To perform strain level characterization, StrainGE 1.3.7 (van Dijk et al., 2022) was used on the short read data. A database was created with all Bacillus genomes with assembly level “complete genome” from RefSeq (database accessed on the 18th of May 2022) using default settings. StrainGE consists of a two-step process, whereby StrainGST first reports one or more reference genomes from a database that are most similar to the strain(s) in a sample. StrainGR then identifies variants in the sample compared to the reference genomes found by StrainGST. StrainGST was run for 10 iterations. For follow-up analysis with StrainGR, the previously selected reference genome instead of the StrainGST output was used because it is the most suitable assembly for this strain and our sequencing data. Read alignment of the short reads to the reference genome was done using bwa 0.7.17 (Li, 2013), setting the -I parameter to 500. Sorting and indexing the resulting bam file was done using Samtools 1.9 (Danecek et al., 2021). StrainGR was run using default parameters.
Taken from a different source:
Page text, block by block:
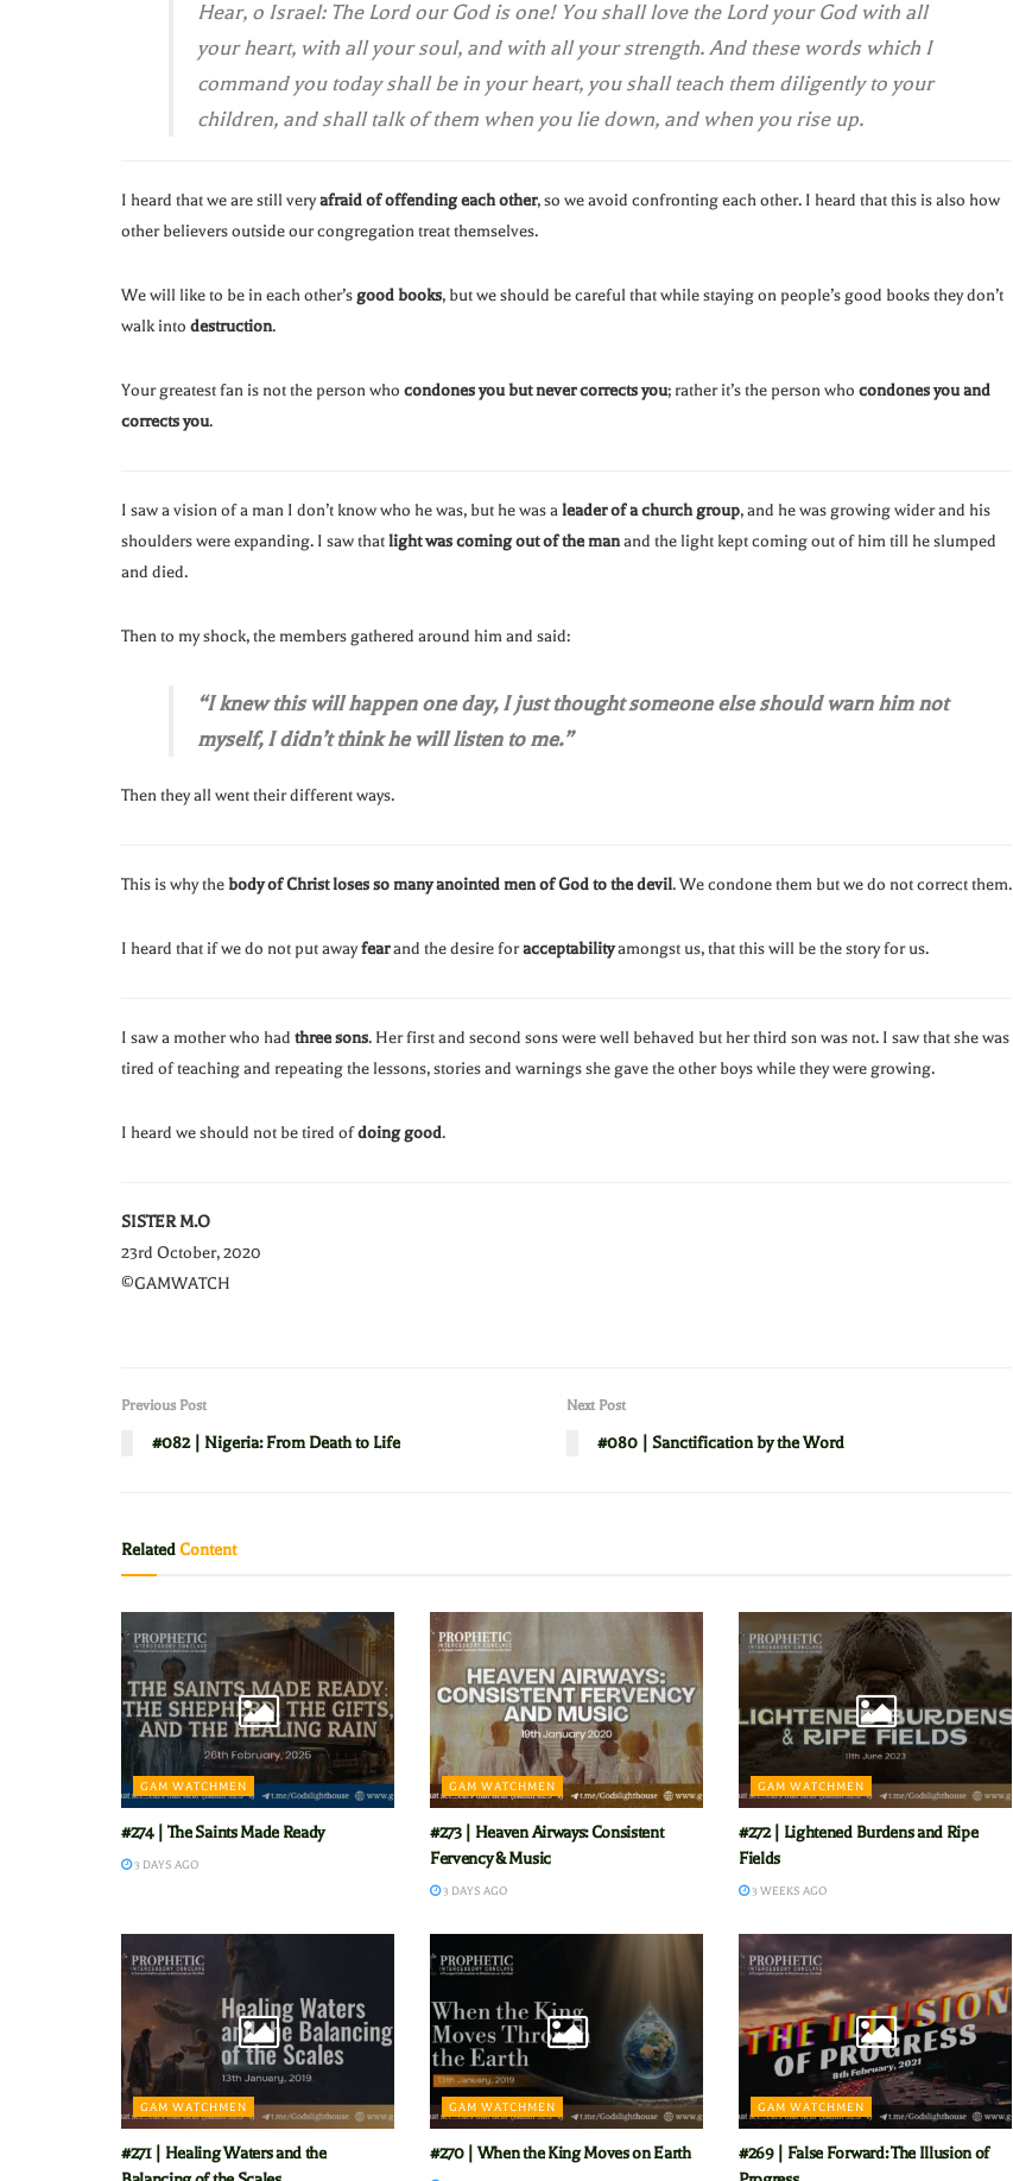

The nucmer and mummerplot functions of MUMmer 4.0.0 were used to visualize large structural variations. The metagenomic assemblies were mapped against the bacterial chromosome of the reference genome and mummerplots were constructed keeping only the contigs that aligned to the bacterial chromosome of the reference. To look for smaller structural variations, MUM&Co 3.8 (O’Donnell and Fischer, 2020) was used to compare the hybrid metagenomic assemblies against the reference genome, setting a genome length of 6.8 Mb. To annotate the found structural variants, both the reference genome and the metagenomic assemblies were annotated using Bakta 1.9.1 (Schwengers et al., 2021) with “Bacillus” for the genus parameter, “thuringiensis” for the species parameter, “HD-1” for the strain parameter, “+” for the gram parameter, and with the “keep-contig-headers” and “compliant” options enabled. Prodigal 2.6.3 (Hyatt et al., 2010) was used to make a prodigal training file from the reference genome.
Since the taxonomic classification and strain-level characterization indicated the samples to be extremely pure and only contain the labeled strain without inter- or intra-species contaminations (see Results), genotypic AMR detection and insecticidal gene detection were done as described in section 2.5.4 with the following two changes. First, the hybrid metagenome assemblies were used instead of the isolate assemblies. Second, minimap2 2.24 (Li, 2018) was used with the map-ont preset to allow mapping long reads to look for insecticidal genes. Lastly, SNP detection was done as described in Section 2.5.4 but using the short read datasets generated on the metagenome samples instead of isolate short read datasets.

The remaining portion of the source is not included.